WORK TO COMPLETE — All of the entries should be restated word for word, but without their pictures.
*** MATERIAL FOR THE TASK Section Begins ***
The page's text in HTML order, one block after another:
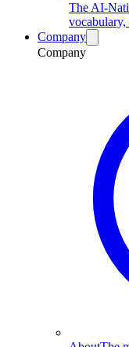
The AI-
vocabulary,
Company
Company
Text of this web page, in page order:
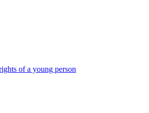
of a young person
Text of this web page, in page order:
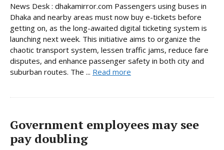
News Desk : dhakamirror.com Passengers using buses in
Dhaka and nearby areas must now buy e-tickets before
getting on, as the long-awaited digital ticketing system is
launching next week. This initiative aims to organize the
chaotic transport system, lessen traffic jams, reduce fare
disputes, and enhance passenger safety in both city and
suburban routes. The ... Read more
Government employees may see
pay doubling
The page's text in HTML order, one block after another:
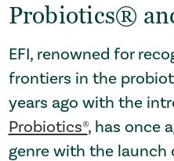
Probiotics®
EFI, renowned for
frontiers in the
years ago with the
Probiotics®, has once
genre with the launch
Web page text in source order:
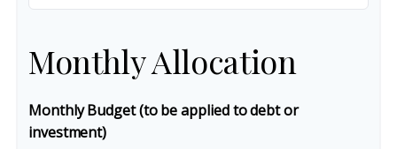
Monthly Allocation
Monthly Budget (to be applied to debt or
investment)
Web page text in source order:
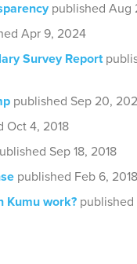
published Aug
Apr 9, 2024
Survey Report
published Sep 20,
Oct 4, 2018
Sep 18, 2018
published Feb 6, 2018
Kumu work? published
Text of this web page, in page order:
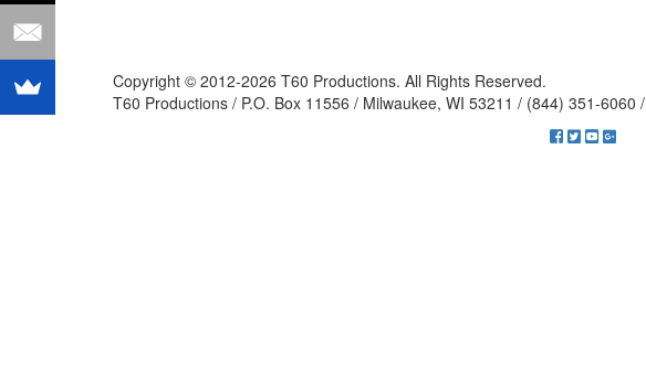
Copyright © 2012-2026 T60 Productions. All Rights Reserved.
T60 Productions / P.O. Box 11556 / Milwaukee, WI 53211 / (844) 351-6060 /
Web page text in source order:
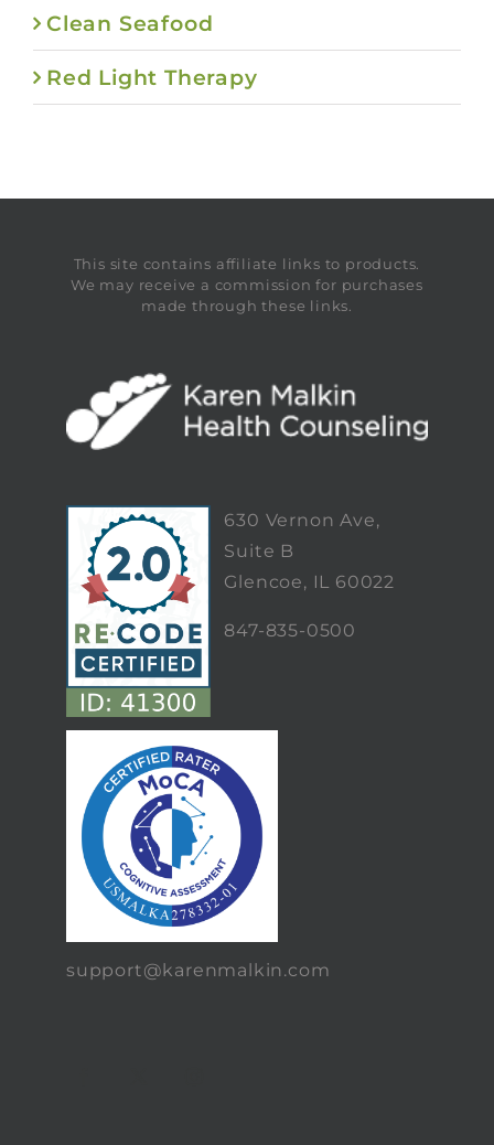
Clean Seafood
Red Light Therapy
This site contains affiliate links to products.
We may receive a commission for purchases
made through these links.
630 Vernon Ave,
Suite B
Glencoe, IL 60022
847-835-0500
support@karenmalkin.com
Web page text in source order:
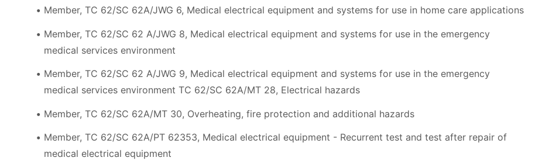
Member, TC 62/SC 62A/JWG 6, Medical electrical equipment and systems for use in home care applications
Member, TC 62/SC 62 A/JWG 8, Medical electrical equipment and systems for use in the emergency
medical services environment
Member, TC 62/SC 62 A/JWG 9, Medical electrical equipment and systems for use in the emergency
medical services environment TC 62/SC 62A/MT 28, Electrical hazards
Member, TC 62/SC 62A/MT 30, Overheating, fire protection and additional hazards
Member, TC 62/SC 62A/PT 62353, Medical electrical equipment - Recurrent test and test after repair of
medical electrical equipment
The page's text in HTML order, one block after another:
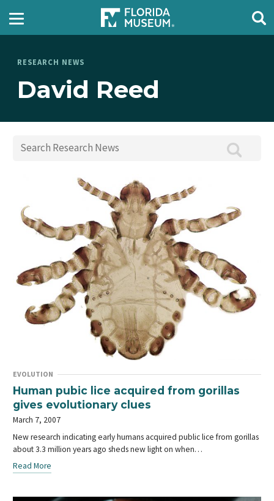
RESEARCH NEWS
David Reed
EVOLUTION
Human pubic lice acquired from gorillas
gives evolutionary clues
March 7, 2007
New research indicating early humans acquired public lice from gorillas
about 3.3 million years ago sheds new light on when…
Read More
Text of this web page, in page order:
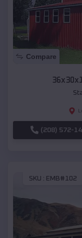
Compare
(208) 572-
SKU : EMB#102
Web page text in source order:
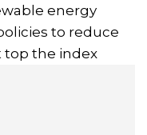
energy
to reduce
top the index
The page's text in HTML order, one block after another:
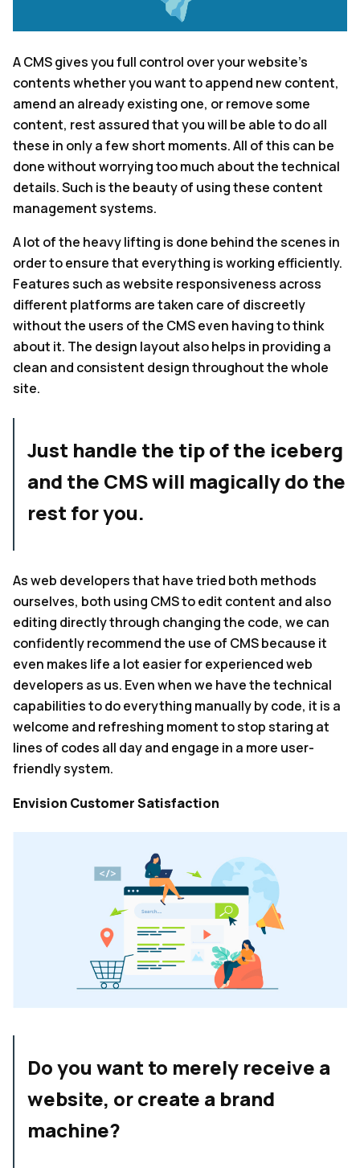
A CMS gives you full control over your website’s
contents whether you want to append new content,
amend an already existing one, or remove some
content, rest assured that you will be able to do all
these in only a few short moments. All of this can be
done without worrying too much about the technical
details. Such is the beauty of using these content
management systems.
A lot of the heavy lifting is done behind the scenes in
order to ensure that everything is working efficiently.
Features such as website responsiveness across
different platforms are taken care of discreetly
without the users of the CMS even having to think
about it. The design layout also helps in providing a
clean and consistent design throughout the whole
site.
Just handle the tip of the iceberg
and the CMS will magically do the
rest for you.
As web developers that have tried both methods
ourselves, both using CMS to edit content and also
editing directly through changing the code, we can
confidently recommend the use of CMS because it
even makes life a lot easier for experienced web
developers as us. Even when we have the technical
capabilities to do everything manually by code, it is a
welcome and refreshing moment to stop staring at
lines of codes all day and engage in a more user-
friendly system.
Envision Customer Satisfaction
Do you want to merely receive a
website, or create a brand
machine?
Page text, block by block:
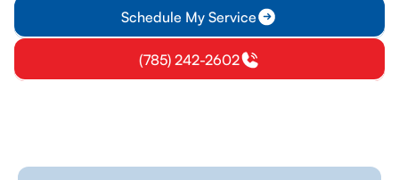
Schedule My Service
(785) 242-2602
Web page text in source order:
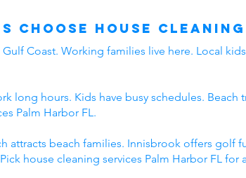
Choose House
Gulf Coast. Working families live here. Local
long hours. Kids have busy schedules. Beach
Palm Harbor FL.
attracts beach families. Innisbrook offers golf
house cleaning services Palm Harbor FL for
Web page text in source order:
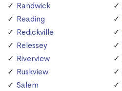
Randwick
Reading
Redickville
Relessey
Riverview
Ruskview
Salem
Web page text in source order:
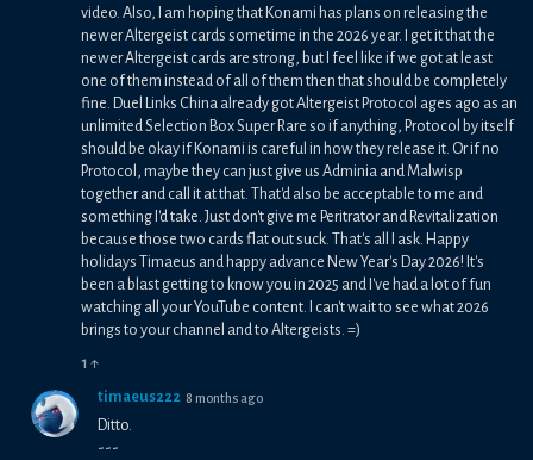
video. Also, I am hoping that Konami has plans on releasing the
newer Altergeist cards sometime in the 2026 year. I get it that the
newer Altergeist cards are strong, but I feel like if we got at least
one of them instead of all of them then that should be completely
fine. Duel Links China already got Altergeist Protocol ages ago as an
unlimited Selection Box Super Rare so if anything, Protocol by itself
should be okay if Konami is careful in how they release it. Or if no
Protocol, maybe they can just give us Adminia and Malwisp
together and call it at that. That'd also be acceptable to me and
something I'd take. Just don't give me Peritrator and Revitalization
because those two cards flat out suck. That's all I ask. Happy
holidays Timaeus and happy advance New Year's Day 2026! It's
been a blast getting to know you in 2025 and I've had a lot of fun
watching all your YouTube content. I can't wait to see what 2026
brings to your channel and to Altergeists. =)
1 ↑
timaeus222 8 months ago
Ditto.
---
*** MATERIAL FOR THE TASK Section Ends ***
PROBLEM SOLUTION —
The page's text in HTML order, one block after another:
The AI-
vocabulary,
Company
Company
Text of this web page, in page order:
of a young person
Text of this web page, in page order:
News Desk : dhakamirror.com Passengers using buses in
Dhaka and nearby areas must now buy e-tickets before
getting on, as the long-awaited digital ticketing system is
launching next week. This initiative aims to organize the
chaotic transport system, lessen traffic jams, reduce fare
disputes, and enhance passenger safety in both city and
suburban routes. The ... Read more
Government employees may see
pay doubling
The page's text in HTML order, one block after another:
Probiotics®
EFI, renowned for
frontiers in the
years ago with the
Probiotics®, has once
genre with the launch
Web page text in source order:
Monthly Allocation
Monthly Budget (to be applied to debt or
investment)
Web page text in source order:
published Aug
Apr 9, 2024
Survey Report
published Sep 20,
Oct 4, 2018
Sep 18, 2018
published Feb 6, 2018
Kumu work? published
Text of this web page, in page order:
Copyright © 2012-2026 T60 Productions. All Rights Reserved.
T60 Productions / P.O. Box 11556 / Milwaukee, WI 53211 / (844) 351-6060 /
Web page text in source order:
Clean Seafood
Red Light Therapy
This site contains affiliate links to products.
We may receive a commission for purchases
made through these links.
630 Vernon Ave,
Suite B
Glencoe, IL 60022
847-835-0500
support@karenmalkin.com
Web page text in source order:
Member, TC 62/SC 62A/JWG 6, Medical electrical equipment and systems for use in home care applications
Member, TC 62/SC 62 A/JWG 8, Medical electrical equipment and systems for use in the emergency
medical services environment
Member, TC 62/SC 62 A/JWG 9, Medical electrical equipment and systems for use in the emergency
medical services environment TC 62/SC 62A/MT 28, Electrical hazards
Member, TC 62/SC 62A/MT 30, Overheating, fire protection and additional hazards
Member, TC 62/SC 62A/PT 62353, Medical electrical equipment - Recurrent test and test after repair of
medical electrical equipment
The page's text in HTML order, one block after another:
RESEARCH NEWS
David Reed
EVOLUTION
Human pubic lice acquired from gorillas
gives evolutionary clues
March 7, 2007
New research indicating early humans acquired public lice from gorillas
about 3.3 million years ago sheds new light on when…
Read More
Text of this web page, in page order:
Compare
(208) 572-
SKU : EMB#102
Web page text in source order:
energy
to reduce
top the index
The page's text in HTML order, one block after another:
A CMS gives you full control over your website’s
contents whether you want to append new content,
amend an already existing one, or remove some
content, rest assured that you will be able to do all
these in only a few short moments. All of this can be
done without worrying too much about the technical
details. Such is the beauty of using these content
management systems.
A lot of the heavy lifting is done behind the scenes in
order to ensure that everything is working efficiently.
Features such as website responsiveness across
different platforms are taken care of discreetly
without the users of the CMS even having to think
about it. The design layout also helps in providing a
clean and consistent design throughout the whole
site.
Just handle the tip of the iceberg
and the CMS will magically do the
rest for you.
As web developers that have tried both methods
ourselves, both using CMS to edit content and also
editing directly through changing the code, we can
confidently recommend the use of CMS because it
even makes life a lot easier for experienced web
developers as us. Even when we have the technical
capabilities to do everything manually by code, it is a
welcome and refreshing moment to stop staring at
lines of codes all day and engage in a more user-
friendly system.
Envision Customer Satisfaction
Do you want to merely receive a
website, or create a brand
machine?
Page text, block by block:
Schedule My Service
(785) 242-2602
Web page text in source order:
Choose House
Gulf Coast. Working families live here. Local
long hours. Kids have busy schedules. Beach
Palm Harbor FL.
attracts beach families. Innisbrook offers golf
house cleaning services Palm Harbor FL for
Web page text in source order:
Randwick
Reading
Redickville
Relessey
Riverview
Ruskview
Salem
Web page text in source order:
video. Also, I am hoping that Konami has plans on releasing the
newer Altergeist cards sometime in the 2026 year. I get it that the
newer Altergeist cards are strong, but I feel like if we got at least
one of them instead of all of them then that should be completely
fine. Duel Links China already got Altergeist Protocol ages ago as an
unlimited Selection Box Super Rare so if anything, Protocol by itself
should be okay if Konami is careful in how they release it. Or if no
Protocol, maybe they can just give us Adminia and Malwisp
together and call it at that. That'd also be acceptable to me and
something I'd take. Just don't give me Peritrator and Revitalization
because those two cards flat out suck. That's all I ask. Happy
holidays Timaeus and happy advance New Year's Day 2026! It's
been a blast getting to know you in 2025 and I've had a lot of fun
watching all your YouTube content. I can't wait to see what 2026
brings to your channel and to Altergeists. =)
1 ↑
timaeus222 8 months ago
Ditto.
---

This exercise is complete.